ABOUT THIS EXERCISE:
Should a line in the entries below contain "atoms", return that line.

═════ INPUT RECORDS

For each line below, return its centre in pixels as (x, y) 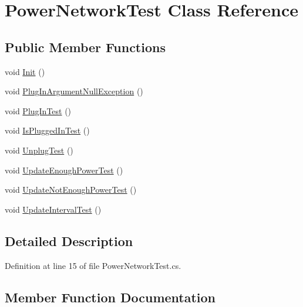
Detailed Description (69, 241)
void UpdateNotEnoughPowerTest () (71, 190)
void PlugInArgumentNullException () (74, 91)
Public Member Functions (85, 47)
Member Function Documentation (110, 297)
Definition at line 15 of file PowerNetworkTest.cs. (93, 265)
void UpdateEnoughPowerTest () (64, 170)
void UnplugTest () (39, 150)
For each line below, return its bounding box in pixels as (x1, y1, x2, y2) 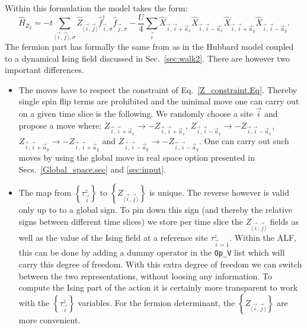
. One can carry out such (199, 134, 289, 147)
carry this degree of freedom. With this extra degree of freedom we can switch (18, 257, 302, 270)
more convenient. (18, 313, 81, 326)
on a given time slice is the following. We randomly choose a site (18, 107, 253, 120)
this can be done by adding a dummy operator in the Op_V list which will (18, 246, 285, 259)
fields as (270, 215, 299, 227)
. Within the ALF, (229, 231, 296, 243)
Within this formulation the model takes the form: (5, 2, 188, 14)
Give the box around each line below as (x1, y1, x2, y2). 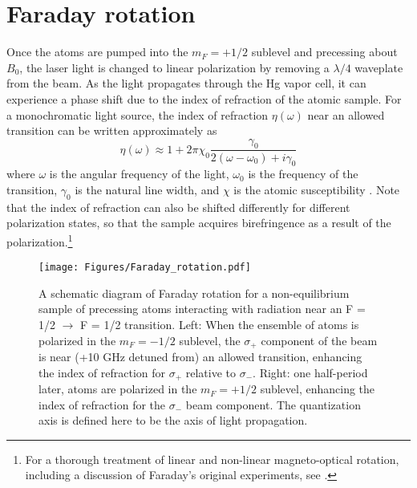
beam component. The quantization (185, 396, 361, 413)
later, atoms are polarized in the (38, 380, 197, 397)
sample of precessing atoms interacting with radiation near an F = (38, 300, 366, 317)
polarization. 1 (6, 230, 73, 250)
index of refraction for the (38, 396, 166, 413)
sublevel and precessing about (251, 43, 398, 60)
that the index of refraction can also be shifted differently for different (6, 198, 350, 215)
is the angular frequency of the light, (49, 165, 229, 182)
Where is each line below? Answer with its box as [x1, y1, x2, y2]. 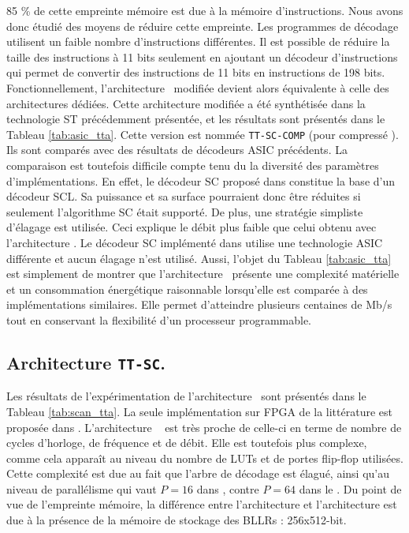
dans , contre [196, 480, 259, 497]
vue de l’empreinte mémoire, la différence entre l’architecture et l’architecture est [6, 496, 397, 512]
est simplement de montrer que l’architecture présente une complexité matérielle [6, 265, 400, 282]
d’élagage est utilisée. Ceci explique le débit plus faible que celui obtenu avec [6, 219, 377, 235]
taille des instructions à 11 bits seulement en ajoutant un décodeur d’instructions [6, 48, 398, 65]
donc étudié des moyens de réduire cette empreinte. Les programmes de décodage [6, 17, 399, 34]
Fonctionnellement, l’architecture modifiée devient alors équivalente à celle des [6, 79, 389, 96]
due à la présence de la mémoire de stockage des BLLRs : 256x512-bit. [6, 512, 347, 528]

══════════

ANSWER TO THIS EXERCISE:
later, atoms are polarized in the (38, 380, 197, 397)
sample of precessing atoms interacting with radiation near an F = (38, 300, 366, 317)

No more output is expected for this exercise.